Se puede afirmar que las nuevas tecnologías son flexibles porque se reconoce que deben pasar por un proceso de adaptación y socialización que demostrará su utilidad y la mejora estará en relación a las nuevas necesidades que la misma tecnología proporciona por su continuo uso.

En pocas palabras, las nuevas tecnologías y el desarrollo tecnológico se encuentran caracterizados por el principio de maximización de la eficiencia y el imperativo de innovación de manera endógena, pero que requiere para su maduración e implementación de pasar por procesos sociales y culturales exógenos, que afinarán su utilidad y re-definirán sus usos e interpretaciones dentro de un contexto especíico otorgado por los sujetos consumidores.



CARACTERÍSTICAS:

1.- El desarrollo tecnológico parece investido de un fuerza que rebasa cualquier intento humano por detenerlo, o incluso, por cambiar su dirección.

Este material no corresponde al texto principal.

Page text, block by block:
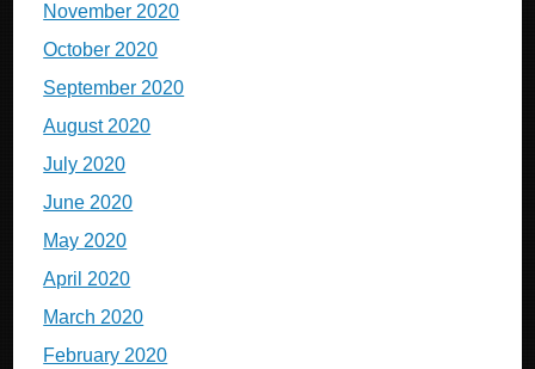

2.- Tiene un carácter de inevitable y fatalista en especial con las innovaciones tecnológicas y su difusión e implantación en la sociedad.



EN RESUMEN:

El desarrollo tecnológico implica por un lado, una sucesión de conocimientos alineados de tal manera que se pase de uno a otro de forma racional, lógica y natural. Por el otro, el desarrollo tecnológico obedece a cambios bruscos, discontinuos, saltos, los avances son de carácter cualitativo ya que son internos y desplaza al conocimiento anterior para implantar un nuevo conocimiento vigente. La diferencia entre técnica y tecnología es que la técnica avanza gracias a la sucesión de procesos y conocimientos encadenados, mientras que la tecnología cambia cualitativamente por saltos y por nuevo conocimiento, no necesariamente acumulado. Esta última argumentación reafirma la tendencia que en este trabajo se sustenta, la tecnología no es acumulativa, es cualitativa y modifica tanto al conocimiento acumulado como a los procesos y productos que conlleva ese nuevo cambio. 


La tecnología se reinventa a cada salto y para su implementación requiere forzosamente de pasar por un proceso de maduración y de socialización que reafirma su utilidad, funcionamiento y redefine sus usos e interpretaciones gracias a los consumidores, usuarios tecnológicos.